Superspreading using alternative distributions

Advanced options

This section of the vignette discusses some alternative transmission models to quantify overdispersion and may be considered advanced in comparison to the above example.

Research subsequent to Lloyd-Smith et al. (2005) has shown that contact data from infectious disease outbreaks often shows signatures of overdispersion and can therefore cause superspreading events. However, overdispersion can be modelled by other distributions to the negative binomial.

Kremer et al. (2021) showed for SARS-CoV-2 that superspreading may be better modelled by a Poisson mixture distribution (or Poisson compound distribution). Four Poisson mixture distribution were applied: Poisson-Gamma, Poisson-Lognormal, Poisson-Weibull, and Poisson-Generalised-Gamma; finding the Poisson-lognormal and Poisson-Weibull fit best for three data sets.

The Poisson-Gamma distribution is the same as the negative binomial distribution. Hereafter we refer to it is the negative binomial.

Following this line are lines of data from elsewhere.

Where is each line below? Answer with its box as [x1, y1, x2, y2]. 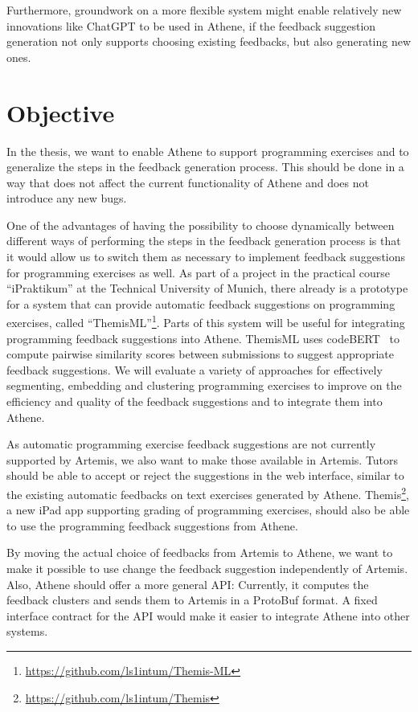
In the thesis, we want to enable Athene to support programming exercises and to [6, 142, 409, 159]
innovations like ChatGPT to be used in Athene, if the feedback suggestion [6, 17, 376, 34]
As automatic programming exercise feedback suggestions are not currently [6, 436, 376, 452]
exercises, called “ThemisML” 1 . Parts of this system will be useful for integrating [6, 312, 405, 331]
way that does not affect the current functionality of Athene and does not [6, 174, 369, 190]
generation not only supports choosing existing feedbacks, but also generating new [6, 33, 412, 50]
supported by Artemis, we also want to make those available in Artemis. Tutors [6, 451, 399, 468]
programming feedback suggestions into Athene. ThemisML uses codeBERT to [6, 329, 400, 346]

R has the density functions and cumulative distribution functions for the Poisson (dpois() and ppois()), geometric (dgeom() and pgeom()) and negative binomial (dnbinom() and pnbinom()) distributions, but does not supply Poisson compound distributions.

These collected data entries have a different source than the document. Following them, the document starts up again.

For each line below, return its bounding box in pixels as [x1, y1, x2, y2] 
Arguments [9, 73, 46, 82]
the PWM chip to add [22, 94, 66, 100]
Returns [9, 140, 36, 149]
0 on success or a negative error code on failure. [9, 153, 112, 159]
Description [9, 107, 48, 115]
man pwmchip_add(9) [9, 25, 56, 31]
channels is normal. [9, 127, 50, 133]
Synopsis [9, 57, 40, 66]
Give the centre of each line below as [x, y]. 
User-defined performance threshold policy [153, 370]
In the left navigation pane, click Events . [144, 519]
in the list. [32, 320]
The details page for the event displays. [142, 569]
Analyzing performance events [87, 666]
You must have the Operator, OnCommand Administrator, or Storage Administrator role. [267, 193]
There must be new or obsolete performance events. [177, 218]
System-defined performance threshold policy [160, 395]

In the {superspreading} R package we supply the density and cumulative distribution functions for the Poisson-lognormal (dpoislnorm() and ppoislnorm()) and Poisson-Weibull (dpoisweibull() and ppoisweibull()).

These functions can be used with {fitdistrplus}, as shown for the other distributions above.

# fit an expanded set of offspring distribution models:
# - Poisson
# - Geometric
# - Negative Binomial
# - Poisson-lognormal compound
# - Poisson-Weibull compound

pois_fit <- fitdist(data = all_cases, distr = "pois")
geom_fit <- fitdist(data = all_cases, distr = "geom")
nbinom_fit <- fitdist(data = all_cases, distr = "nbinom")
poislnorm_fit <- fitdist(
  data = all_cases,
  distr = "poislnorm",
  start = list(meanlog = 1, sdlog = 1)
)
poisweibull_fit <- fitdist(
  data = all_cases,
  distr = "poisweibull",
  start = list(shape = 1, scale = 1)
)

model_tbl <- ic_tbl(
  pois_fit, geom_fit, nbinom_fit, poislnorm_fit, poisweibull_fit
)
col.names <- gsub(
  pattern = "^Delta", replacement = "$\\\\Delta$", x = colnames(model_tbl)
)
col.names <- gsub(pattern = "^w", replacement = "$w$", x = col.names)
knitr::kable(model_tbl, col.names = col.names, row.names = FALSE, digits = 1)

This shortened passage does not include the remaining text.